The ASA does not have a mechanism to mark peers as up or down. When DPD detects a peer is no longer available, any SA with that peer is torn down. When "interesting traffic" requires a new SA, the ASA goes through its normal phase 1 process, which means starting with the first peer in your crypto map and if a connection cannot be established, trying the second.

The 30 seconds of delay is a timing issue while the ASA "sorts things out" so to speak.

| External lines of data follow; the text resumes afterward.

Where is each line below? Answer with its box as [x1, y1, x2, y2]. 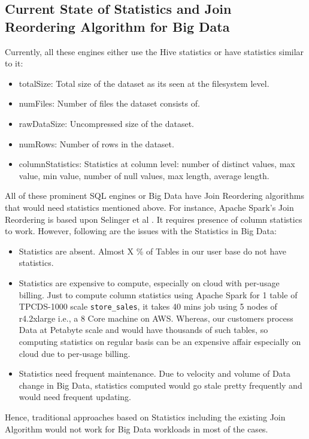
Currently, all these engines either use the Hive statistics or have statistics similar [5, 45, 304, 57]
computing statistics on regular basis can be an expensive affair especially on [19, 335, 301, 347]
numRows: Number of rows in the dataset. [19, 137, 174, 150]
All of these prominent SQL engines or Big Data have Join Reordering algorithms [5, 189, 304, 202]
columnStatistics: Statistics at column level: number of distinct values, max [19, 158, 295, 170]
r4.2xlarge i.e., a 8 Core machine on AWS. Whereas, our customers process [19, 311, 293, 324]
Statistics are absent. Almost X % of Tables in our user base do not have [19, 244, 287, 257]
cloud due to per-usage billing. [19, 347, 131, 359]
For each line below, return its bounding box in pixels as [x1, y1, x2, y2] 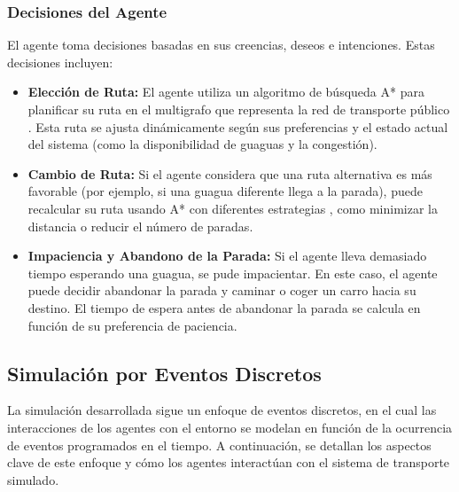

You have traffic triggering a new SA, while DPD is tearing down the existing SA to the same peer, which creates a bit of a race condition that eventually sorts out.

If faster failover is desired, it usually entails maintaining both tunnels simultaneously and using GRE and dynamic routing to move traffic when a tunnel fails. However, that would require using routers instead of ASAs, since ASAs do not support GRE, and have some shortcomings with dynamic routing.